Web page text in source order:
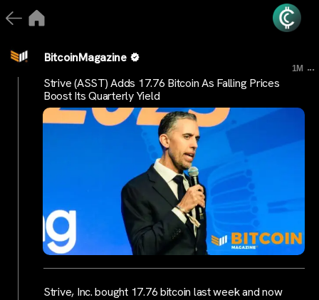
BitcoinMagazine
1M ...
Strive (ASST) Adds 17.76 Bitcoin As Falling Prices
Boost Its Quarterly Yield
Strive, Inc. bought 17.76 bitcoin last week and now
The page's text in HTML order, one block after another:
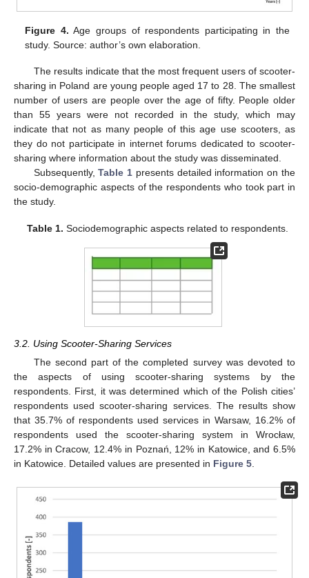
Figure 4. Age groups of respondents participating in the
study. Source: author’s own elaboration.
The results indicate that the most frequent users of scooter-
sharing in Poland are young people aged 17 to 28. The smallest
number of users are people over the age of fifty. People older
than 55 years were not recorded in the study, which may
indicate that not as many people of this age use scooters, as
they do not participate in internet forums dedicated to scooter-
sharing where information about the study was disseminated.
Subsequently,Table 1 presents detailed information on the
socio-demographic aspects of the respondents who took part in
the study.
Table 1. Sociodemographic aspects related to respondents.
3.2. Using Scooter-Sharing Services
The second part of the completed survey was devoted to
the aspects of using scooter-sharing systems by the
respondents. First, it was determined which of the Polish cities’
respondents used scooter-sharing services. The results show
that 35.7% of respondents used services in Warsaw, 16.2% of
respondents used the scooter-sharing system in Wrocław,
17.2% in Cracow, 12.4% in Poznań, 12% in Katowice, and 6.5%
in Katowice. Detailed values are presented in Figure 5.
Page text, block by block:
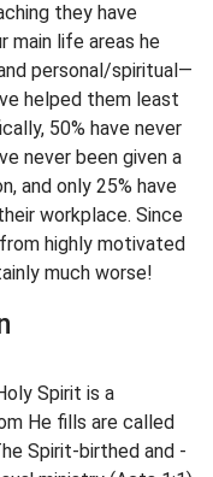
they have
life areas he
personal/spiritual—
helped them least
50% have never
never been given a
and only 25% have
workplace. Since
highly motivated
much worse!
Spirit is a
He fills are called
Spirit-birthed and -
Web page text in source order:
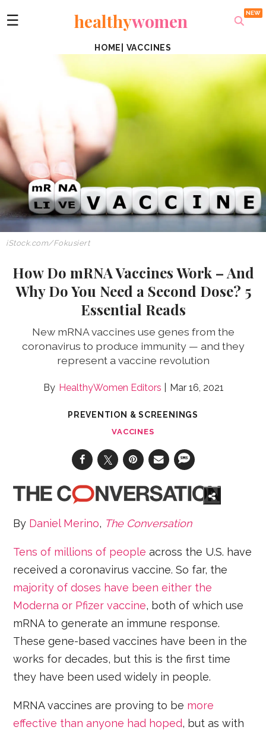
☰ healthywomen
HOME VACCINES
iStock.com/Fokusiert
How Do mRNA Vaccines Work – And
Why Do You Need a Second Dose? 5
Essential Reads
New mRNA vaccines use genes from the
coronavirus to produce immunity — and they
represent a vaccine revolution
HealthyWomen Editors Mar 16, 2021
PREVENTION & SCREENINGS
VACCINES
By Daniel Merino, The Conversation
Tens of millions of people across the U.S. have
received a coronavirus vaccine. So far, the
majority of doses have been either the
Moderna or Pfizer vaccine, both of which use
mRNA to generate an immune response.
These gene-based vaccines have been in the
works for decades, but this is the first time
they have been used widely in people.
MRNA vaccines are proving to be more
effective than anyone had hoped, but as with
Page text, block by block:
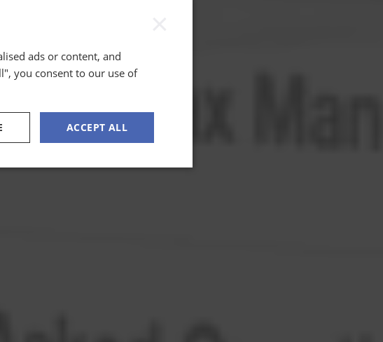
ads or content, and
you consent to our use of
ACCEPT ALL
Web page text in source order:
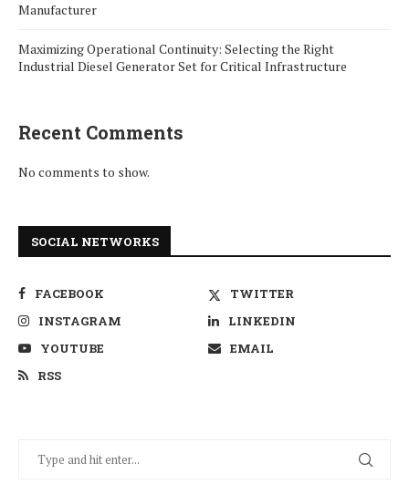
Manufacturer
Maximizing Operational Continuity: Selecting the Right
Industrial Diesel Generator Set for Critical Infrastructure
Recent Comments
No comments to show.
SOCIAL NETWORKS
FACEBOOK
TWITTER
INSTAGRAM
LINKEDIN
YOUTUBE
EMAIL
RSS
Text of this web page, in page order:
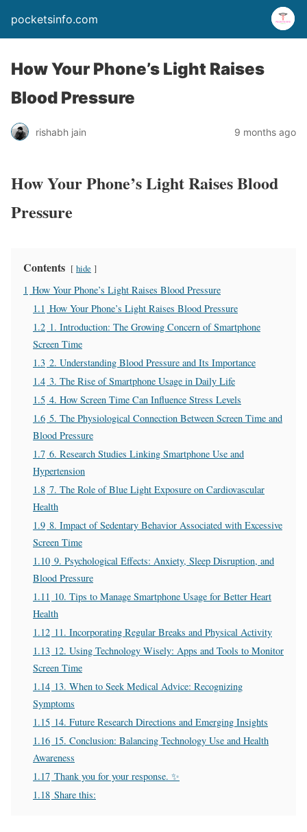
pocketsinfo.com
How Your Phone’s Light Raises
Blood Pressure
rishabh jain 9 months ago
How Your Phone’s Light Raises Blood
Pressure
Contents hide
1 How Your Phone’s Light Raises Blood Pressure
1.1 How Your Phone’s Light Raises Blood Pressure
1.2 1. Introduction: The Growing Concern of Smartphone
Screen Time
1.3 2. Understanding Blood Pressure and Its Importance
1.4 3. The Rise of Smartphone Usage in Daily Life
1.5 4. How Screen Time Can Influence Stress Levels
1.6 5. The Physiological Connection Between Screen Time and
Blood Pressure
1.7 6. Research Studies Linking Smartphone Use and
Hypertension
1.8 7. The Role of Blue Light Exposure on Cardiovascular
Health
1.9 8. Impact of Sedentary Behavior Associated with Excessive
Screen Time
1.10 9. Psychological Effects: Anxiety, Sleep Disruption, and
Blood Pressure
1.11 10. Tips to Manage Smartphone Usage for Better Heart
Health
1.12 11. Incorporating Regular Breaks and Physical Activity
1.13 12. Using Technology Wisely: Apps and Tools to Monitor
Screen Time
1.14 13. When to Seek Medical Advice: Recognizing
Symptoms
1.15 14. Future Research Directions and Emerging Insights
1.16 15. Conclusion: Balancing Technology Use and Health
Awareness
1.17 Thank you for your response. ✨
1.18 Share this:
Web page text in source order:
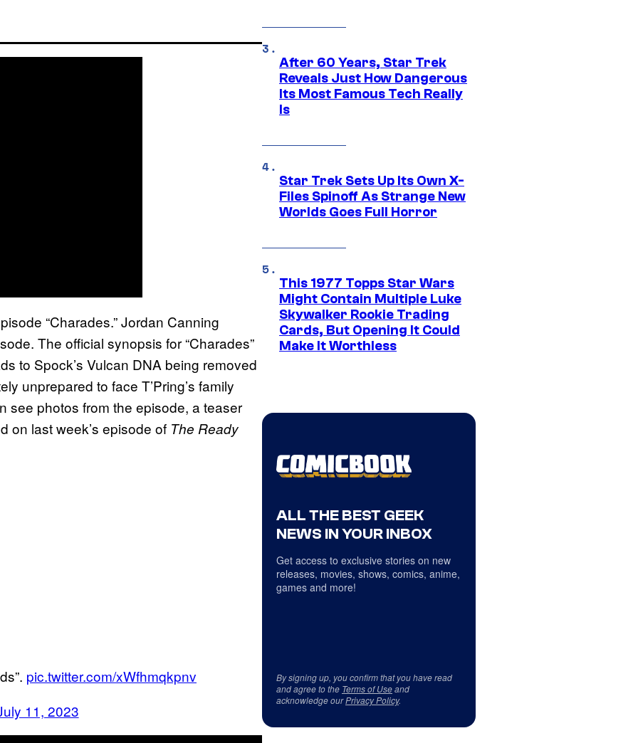
“Charades.” Jordan Canning
The official synopsis for “Charades”
to Spock’s Vulcan DNA being removed
unprepared to face T’Pring’s family
see photos from the episode, a teaser
on last week’s episode of The Ready
pic.twitter.com/xWfhmqkpnv
11, 2023
After 60 Years, Star Trek
Reveals Just How Dangerous
Its Most Famous Tech Really
Is
Star Trek Sets Up Its Own X-
Files Spinoff As Strange New
Worlds Goes Full Horror
This 1977 Topps Star Wars
Might Contain Multiple Luke
Skywalker Rookie Trading
Cards, But Opening It Could
Make It Worthless
ALL THE BEST GEEK
NEWS IN YOUR INBOX
Get access to exclusive stories on new
releases, movies, shows, comics, anime,
games and more!
By signing up, you confirm that you have read
and agree to the Terms of Useand
acknowledge ourPrivacy Policy.
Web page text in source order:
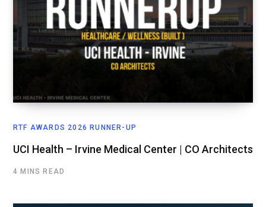
RTF AWARDS 2026 RUNNER-UP
UCI Health – Irvine Medical Center | CO Architects
4 MINS READ

━━━━━━

## ASSIGNMENT
Your answer should be the lines above, from the line containing "PREVENTION & SCREENINGS" up to and including the line containing "Moderna or Pfizer vaccine, both of which use", reproduced exactly and with nothing else.

## RESPONSE TO THE EXERCISE
PREVENTION & SCREENINGS
VACCINES
By Daniel Merino, The Conversation
Tens of millions of people across the U.S. have
received a coronavirus vaccine. So far, the
majority of doses have been either the
Moderna or Pfizer vaccine, both of which use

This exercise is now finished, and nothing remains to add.